Key Alerting Metrics
Summary
Good alerting is critical to operating a SaaS (or any other software) platform. Good alerts are timely, actionable, understandable, and correct. In this context, correct means minimizing false positives (alerting when there is not an issue) and false negatives (not firing when there is an issue).
Key Alerting Metrics are four metrics to monitor a whole system, subsystem, or microservice based on customer pain which all production engineers can understand.
Description
Key Alerting Metrics treat each system as a black box and proxy what a customer is feeling. If a customer can’t notice an issue in the system, it most likely shouldn’t trigger an alert.
These metrics are:
Synchronous delay (HTTP response time) - A proxy for how responsive the UI (and API for programmatic access) is for the user
Synchronous errors (HTTP error percentage) - Errors often bubble up to the UI, leading to an unpleasant user experience
Asynchronous delay (message bus lag or in queue time) - Message buses are used to queue work, but work should be processed quickly. Increased queue length or long delays in processing can lead to an unpleasant user experience (e.g. delayed notifications, long data processing times).
Asynchronous errors (message bus processing error percentage) - Errors in message processing can lead to dropped data, missing notifications, or incomplete results. Though these errors are not as visible as synchronous errors, they still negatively affect user experience.
Alerting vs Debugging Metrics
The metrics above minimize false positives and negatives (correct), are consistent across different parts of the platform (understandable), and reflect the current user experience of the product (timely).

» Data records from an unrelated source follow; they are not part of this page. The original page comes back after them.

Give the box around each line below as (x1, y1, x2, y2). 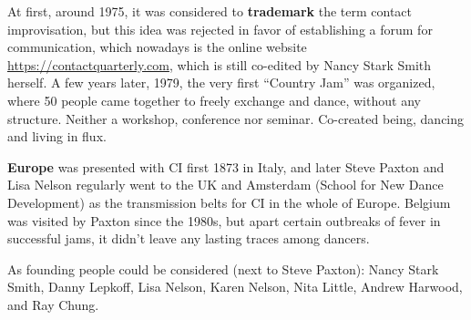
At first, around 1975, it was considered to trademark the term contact (7, 2, 413, 20)
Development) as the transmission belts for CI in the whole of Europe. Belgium (7, 192, 451, 212)
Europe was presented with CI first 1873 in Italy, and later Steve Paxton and (7, 157, 445, 176)
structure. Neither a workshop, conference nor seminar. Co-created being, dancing (7, 108, 465, 128)
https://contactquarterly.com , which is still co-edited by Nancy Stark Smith (7, 55, 432, 74)
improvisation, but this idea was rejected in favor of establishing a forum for (7, 19, 433, 38)
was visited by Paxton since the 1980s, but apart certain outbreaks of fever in (7, 211, 441, 230)
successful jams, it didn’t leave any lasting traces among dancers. (7, 229, 370, 248)
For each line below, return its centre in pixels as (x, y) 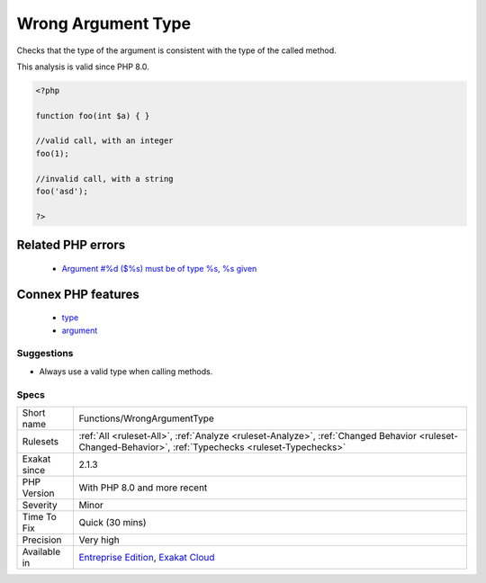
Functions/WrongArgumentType (147, 418)
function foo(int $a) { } (93, 116)
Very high (99, 540)
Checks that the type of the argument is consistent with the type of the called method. (176, 50)
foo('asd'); (62, 192)
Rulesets (40, 441)
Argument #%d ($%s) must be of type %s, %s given (159, 268)
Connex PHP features (78, 294)
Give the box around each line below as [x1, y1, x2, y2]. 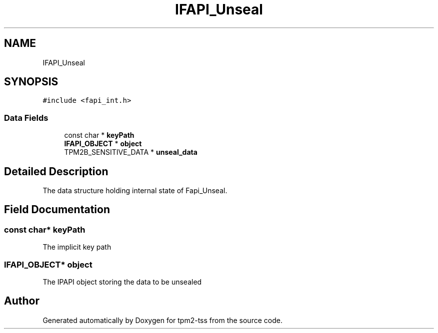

Still, these alone may not pinpoint production issues (actionable). Key Alerting Metrics track symptoms, not root causes. These must be paired with debugging metrics (highly specific service metrics often only understood by Subject Matter Experts) to understand the details of the incident. These metrics are often too specific to build into alerts but are useful during debugging.
By alerting on well understood, customer facing symptoms and debugging using detailed, service-specific metrics organizations can respond quickly and effectively to production incidents with minimal alert noise.